*WHAT IS EXPECTED*:
Please return every line from the entries that has the string "leather" in it.

________________________________________

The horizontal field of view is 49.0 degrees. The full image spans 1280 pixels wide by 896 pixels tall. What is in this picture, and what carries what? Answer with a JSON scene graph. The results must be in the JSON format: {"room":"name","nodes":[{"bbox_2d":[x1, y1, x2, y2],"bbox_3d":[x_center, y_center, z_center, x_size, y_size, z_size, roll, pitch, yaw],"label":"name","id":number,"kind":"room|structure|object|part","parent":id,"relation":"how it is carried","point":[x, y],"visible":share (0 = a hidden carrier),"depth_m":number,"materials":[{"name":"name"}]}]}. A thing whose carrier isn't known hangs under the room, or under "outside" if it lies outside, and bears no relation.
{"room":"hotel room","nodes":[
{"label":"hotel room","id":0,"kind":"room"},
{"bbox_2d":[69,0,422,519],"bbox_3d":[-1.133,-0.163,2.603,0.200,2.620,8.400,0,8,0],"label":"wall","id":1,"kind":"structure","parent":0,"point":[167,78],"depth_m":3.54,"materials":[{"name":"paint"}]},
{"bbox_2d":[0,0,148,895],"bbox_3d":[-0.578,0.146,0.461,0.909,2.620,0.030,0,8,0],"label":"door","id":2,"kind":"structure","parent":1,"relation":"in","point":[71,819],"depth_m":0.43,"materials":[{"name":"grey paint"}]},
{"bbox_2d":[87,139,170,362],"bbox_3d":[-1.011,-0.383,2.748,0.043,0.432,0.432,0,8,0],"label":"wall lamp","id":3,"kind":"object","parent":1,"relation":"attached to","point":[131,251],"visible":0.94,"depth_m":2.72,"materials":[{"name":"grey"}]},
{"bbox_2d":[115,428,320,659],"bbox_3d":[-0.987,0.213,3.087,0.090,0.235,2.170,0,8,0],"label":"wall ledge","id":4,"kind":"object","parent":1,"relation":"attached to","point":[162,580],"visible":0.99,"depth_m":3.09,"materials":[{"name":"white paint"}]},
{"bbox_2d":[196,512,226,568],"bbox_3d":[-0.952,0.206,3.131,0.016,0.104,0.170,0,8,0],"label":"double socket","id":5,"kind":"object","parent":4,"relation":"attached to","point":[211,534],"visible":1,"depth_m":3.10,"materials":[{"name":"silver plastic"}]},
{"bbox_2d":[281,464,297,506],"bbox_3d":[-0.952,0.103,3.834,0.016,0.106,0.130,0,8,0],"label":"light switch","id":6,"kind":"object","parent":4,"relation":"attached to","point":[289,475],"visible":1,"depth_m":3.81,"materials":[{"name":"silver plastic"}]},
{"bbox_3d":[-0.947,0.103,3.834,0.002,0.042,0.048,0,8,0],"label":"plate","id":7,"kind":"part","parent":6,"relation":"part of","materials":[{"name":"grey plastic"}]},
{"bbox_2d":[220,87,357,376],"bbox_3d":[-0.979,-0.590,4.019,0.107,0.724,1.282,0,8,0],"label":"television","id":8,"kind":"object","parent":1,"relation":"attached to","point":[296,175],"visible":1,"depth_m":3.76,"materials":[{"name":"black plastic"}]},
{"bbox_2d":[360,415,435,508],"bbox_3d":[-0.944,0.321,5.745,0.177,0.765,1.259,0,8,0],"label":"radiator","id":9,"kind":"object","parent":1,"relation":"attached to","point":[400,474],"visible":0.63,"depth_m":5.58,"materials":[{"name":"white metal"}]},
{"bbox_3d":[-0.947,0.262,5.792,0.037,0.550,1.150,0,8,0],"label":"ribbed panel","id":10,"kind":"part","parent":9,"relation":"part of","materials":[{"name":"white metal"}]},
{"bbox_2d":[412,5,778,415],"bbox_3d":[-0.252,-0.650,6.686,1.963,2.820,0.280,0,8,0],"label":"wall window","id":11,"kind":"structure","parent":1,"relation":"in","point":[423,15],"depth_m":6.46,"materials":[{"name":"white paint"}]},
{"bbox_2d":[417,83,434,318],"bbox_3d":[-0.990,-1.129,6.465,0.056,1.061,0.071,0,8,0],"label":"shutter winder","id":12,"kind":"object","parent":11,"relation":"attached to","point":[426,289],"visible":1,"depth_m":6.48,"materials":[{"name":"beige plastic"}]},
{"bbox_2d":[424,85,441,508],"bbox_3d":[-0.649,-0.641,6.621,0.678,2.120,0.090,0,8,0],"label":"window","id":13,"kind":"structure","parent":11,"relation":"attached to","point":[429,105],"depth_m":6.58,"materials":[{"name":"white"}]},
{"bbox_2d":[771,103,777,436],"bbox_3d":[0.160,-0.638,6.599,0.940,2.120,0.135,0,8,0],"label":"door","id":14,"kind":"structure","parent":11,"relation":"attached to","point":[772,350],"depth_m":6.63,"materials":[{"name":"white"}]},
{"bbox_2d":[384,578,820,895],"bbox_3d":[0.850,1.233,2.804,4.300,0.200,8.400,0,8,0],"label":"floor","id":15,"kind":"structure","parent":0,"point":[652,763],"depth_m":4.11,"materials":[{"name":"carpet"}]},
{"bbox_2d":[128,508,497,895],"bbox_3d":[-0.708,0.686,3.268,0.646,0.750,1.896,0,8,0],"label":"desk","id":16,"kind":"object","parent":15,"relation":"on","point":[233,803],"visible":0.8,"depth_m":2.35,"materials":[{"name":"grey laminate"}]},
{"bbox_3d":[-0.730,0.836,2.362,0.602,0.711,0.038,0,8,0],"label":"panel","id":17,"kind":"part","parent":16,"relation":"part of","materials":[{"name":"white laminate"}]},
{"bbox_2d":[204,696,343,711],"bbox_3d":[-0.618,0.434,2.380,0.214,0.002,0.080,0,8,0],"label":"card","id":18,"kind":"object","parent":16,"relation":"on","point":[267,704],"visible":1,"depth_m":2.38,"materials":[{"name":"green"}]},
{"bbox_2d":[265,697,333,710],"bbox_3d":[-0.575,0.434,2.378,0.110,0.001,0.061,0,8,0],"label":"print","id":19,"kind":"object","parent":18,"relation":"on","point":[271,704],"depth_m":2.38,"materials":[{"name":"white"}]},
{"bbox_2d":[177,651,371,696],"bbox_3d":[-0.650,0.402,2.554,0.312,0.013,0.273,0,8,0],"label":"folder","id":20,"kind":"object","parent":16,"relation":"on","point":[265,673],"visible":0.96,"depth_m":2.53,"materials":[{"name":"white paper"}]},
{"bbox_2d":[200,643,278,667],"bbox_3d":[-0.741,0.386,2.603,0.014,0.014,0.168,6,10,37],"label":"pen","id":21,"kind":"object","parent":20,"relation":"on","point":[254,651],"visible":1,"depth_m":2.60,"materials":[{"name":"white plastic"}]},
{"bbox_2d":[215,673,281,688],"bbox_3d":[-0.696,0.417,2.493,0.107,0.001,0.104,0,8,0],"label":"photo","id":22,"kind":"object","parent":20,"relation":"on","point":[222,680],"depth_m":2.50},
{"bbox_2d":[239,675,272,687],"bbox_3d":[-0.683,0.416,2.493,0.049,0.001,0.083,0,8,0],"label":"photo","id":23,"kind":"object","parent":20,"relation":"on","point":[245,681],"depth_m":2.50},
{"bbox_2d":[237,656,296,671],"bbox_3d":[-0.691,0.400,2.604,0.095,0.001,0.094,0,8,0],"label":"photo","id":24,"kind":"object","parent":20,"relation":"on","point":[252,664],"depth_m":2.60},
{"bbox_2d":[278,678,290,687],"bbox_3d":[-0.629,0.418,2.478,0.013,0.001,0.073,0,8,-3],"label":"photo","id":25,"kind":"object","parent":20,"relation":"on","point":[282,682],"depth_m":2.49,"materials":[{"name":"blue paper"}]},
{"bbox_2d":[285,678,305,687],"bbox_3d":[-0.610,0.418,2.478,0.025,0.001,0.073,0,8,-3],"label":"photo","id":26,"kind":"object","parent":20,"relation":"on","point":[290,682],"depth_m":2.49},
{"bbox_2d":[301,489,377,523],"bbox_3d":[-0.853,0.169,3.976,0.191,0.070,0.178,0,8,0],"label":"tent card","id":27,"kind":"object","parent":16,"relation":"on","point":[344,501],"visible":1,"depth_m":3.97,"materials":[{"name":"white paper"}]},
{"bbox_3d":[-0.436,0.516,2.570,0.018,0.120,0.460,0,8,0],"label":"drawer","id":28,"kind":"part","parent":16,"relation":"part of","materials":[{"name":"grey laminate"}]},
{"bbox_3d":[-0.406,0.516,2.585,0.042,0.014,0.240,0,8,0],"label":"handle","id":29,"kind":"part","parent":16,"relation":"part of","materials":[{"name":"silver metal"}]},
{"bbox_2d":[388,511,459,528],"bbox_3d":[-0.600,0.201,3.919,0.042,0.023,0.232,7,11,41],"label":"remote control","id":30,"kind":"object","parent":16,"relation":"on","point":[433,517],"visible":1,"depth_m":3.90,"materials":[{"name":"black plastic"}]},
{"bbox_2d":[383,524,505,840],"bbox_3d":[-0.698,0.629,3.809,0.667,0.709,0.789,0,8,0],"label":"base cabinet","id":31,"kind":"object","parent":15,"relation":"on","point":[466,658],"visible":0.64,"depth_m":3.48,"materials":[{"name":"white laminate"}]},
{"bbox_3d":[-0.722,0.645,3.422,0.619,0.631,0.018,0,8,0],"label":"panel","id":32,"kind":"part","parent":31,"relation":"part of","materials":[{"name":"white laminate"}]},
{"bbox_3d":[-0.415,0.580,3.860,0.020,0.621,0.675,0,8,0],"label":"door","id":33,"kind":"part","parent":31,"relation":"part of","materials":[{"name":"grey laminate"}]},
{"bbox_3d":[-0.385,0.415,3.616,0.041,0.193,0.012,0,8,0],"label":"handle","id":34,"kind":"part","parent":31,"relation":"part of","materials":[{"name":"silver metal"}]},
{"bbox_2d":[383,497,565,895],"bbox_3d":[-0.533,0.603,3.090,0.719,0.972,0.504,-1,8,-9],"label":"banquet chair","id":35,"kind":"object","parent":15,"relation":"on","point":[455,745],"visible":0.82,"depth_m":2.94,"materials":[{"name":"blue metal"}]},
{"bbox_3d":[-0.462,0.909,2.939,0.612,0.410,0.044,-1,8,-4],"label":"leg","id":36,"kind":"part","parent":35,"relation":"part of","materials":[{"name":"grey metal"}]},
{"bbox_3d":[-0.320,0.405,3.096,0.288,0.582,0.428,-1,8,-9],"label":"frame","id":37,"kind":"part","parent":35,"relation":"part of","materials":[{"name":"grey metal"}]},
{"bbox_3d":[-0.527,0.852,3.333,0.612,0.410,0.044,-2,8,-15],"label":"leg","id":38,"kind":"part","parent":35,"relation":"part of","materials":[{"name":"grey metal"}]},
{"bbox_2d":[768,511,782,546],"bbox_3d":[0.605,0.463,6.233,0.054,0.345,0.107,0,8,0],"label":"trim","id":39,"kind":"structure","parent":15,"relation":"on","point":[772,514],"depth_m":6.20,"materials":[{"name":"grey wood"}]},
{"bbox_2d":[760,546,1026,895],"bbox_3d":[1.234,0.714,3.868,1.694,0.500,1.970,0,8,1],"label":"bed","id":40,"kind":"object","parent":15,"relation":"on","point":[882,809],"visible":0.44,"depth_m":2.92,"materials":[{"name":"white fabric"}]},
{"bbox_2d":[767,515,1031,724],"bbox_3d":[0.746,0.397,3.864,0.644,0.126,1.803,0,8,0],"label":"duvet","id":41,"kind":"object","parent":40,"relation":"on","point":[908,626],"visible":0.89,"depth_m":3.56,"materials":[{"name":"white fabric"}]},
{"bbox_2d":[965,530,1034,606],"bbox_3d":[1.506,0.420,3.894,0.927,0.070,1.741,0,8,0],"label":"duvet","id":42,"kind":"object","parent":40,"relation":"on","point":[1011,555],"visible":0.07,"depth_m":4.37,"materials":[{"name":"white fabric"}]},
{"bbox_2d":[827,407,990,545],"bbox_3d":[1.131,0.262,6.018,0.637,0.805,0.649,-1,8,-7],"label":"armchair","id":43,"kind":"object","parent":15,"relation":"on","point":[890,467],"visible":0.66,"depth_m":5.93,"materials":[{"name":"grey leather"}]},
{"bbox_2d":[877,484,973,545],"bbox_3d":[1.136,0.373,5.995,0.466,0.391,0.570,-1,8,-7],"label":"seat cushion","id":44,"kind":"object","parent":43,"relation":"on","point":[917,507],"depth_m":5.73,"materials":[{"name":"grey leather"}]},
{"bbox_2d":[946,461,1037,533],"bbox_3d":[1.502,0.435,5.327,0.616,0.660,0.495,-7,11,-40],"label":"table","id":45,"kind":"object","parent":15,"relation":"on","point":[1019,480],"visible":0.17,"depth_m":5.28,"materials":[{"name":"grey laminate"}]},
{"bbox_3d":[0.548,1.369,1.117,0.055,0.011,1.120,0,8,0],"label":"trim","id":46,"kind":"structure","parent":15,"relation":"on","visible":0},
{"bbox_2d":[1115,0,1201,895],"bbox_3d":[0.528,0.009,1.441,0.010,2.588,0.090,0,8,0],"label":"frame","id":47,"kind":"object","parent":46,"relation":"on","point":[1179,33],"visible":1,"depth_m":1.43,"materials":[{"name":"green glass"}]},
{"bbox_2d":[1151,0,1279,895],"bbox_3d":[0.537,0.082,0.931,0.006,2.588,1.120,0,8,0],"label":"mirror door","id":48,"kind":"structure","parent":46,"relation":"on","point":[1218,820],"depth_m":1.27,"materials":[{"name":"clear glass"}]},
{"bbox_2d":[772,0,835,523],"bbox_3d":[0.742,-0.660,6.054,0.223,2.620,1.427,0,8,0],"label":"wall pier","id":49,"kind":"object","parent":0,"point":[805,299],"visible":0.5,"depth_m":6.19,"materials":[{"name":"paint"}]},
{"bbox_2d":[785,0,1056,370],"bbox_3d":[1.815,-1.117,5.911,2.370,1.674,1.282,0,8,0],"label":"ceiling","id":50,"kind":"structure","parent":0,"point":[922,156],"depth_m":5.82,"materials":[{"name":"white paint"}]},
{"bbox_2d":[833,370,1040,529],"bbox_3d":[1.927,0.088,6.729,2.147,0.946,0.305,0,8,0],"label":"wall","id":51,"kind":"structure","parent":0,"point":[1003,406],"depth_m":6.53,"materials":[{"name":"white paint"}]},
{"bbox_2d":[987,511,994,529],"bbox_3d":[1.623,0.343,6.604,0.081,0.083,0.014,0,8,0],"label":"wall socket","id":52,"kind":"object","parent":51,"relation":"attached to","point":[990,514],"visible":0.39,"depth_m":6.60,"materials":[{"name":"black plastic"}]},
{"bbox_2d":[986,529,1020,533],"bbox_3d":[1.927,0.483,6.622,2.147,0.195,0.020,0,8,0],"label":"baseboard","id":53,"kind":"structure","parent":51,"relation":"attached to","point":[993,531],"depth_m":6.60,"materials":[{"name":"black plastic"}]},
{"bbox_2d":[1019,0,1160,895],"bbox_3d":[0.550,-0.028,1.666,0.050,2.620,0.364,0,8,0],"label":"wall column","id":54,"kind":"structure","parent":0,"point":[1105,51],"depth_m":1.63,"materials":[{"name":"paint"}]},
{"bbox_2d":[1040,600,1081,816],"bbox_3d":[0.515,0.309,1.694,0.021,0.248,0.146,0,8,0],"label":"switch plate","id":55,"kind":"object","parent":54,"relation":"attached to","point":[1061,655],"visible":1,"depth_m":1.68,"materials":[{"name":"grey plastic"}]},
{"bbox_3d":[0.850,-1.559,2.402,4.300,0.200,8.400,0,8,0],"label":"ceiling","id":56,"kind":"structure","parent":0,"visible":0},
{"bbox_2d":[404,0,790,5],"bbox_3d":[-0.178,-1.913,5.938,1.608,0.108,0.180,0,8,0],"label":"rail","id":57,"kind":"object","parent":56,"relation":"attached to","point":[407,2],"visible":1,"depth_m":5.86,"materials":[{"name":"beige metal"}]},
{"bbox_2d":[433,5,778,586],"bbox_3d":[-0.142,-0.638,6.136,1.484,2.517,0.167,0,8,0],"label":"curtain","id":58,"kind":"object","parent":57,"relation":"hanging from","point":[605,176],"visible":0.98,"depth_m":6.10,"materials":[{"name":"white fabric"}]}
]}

________________________________________

*SOLUTION TO THE PROBLEM*:
{"bbox_2d":[827,407,990,545],"bbox_3d":[1.131,0.262,6.018,0.637,0.805,0.649,-1,8,-7],"label":"armchair","id":43,"kind":"object","parent":15,"relation":"on","point":[890,467],"visible":0.66,"depth_m":5.93,"materials":[{"name":"grey leather"}]},
{"bbox_2d":[877,484,973,545],"bbox_3d":[1.136,0.373,5.995,0.466,0.391,0.570,-1,8,-7],"label":"seat cushion","id":44,"kind":"object","parent":43,"relation":"on","point":[917,507],"depth_m":5.73,"materials":[{"name":"grey leather"}]},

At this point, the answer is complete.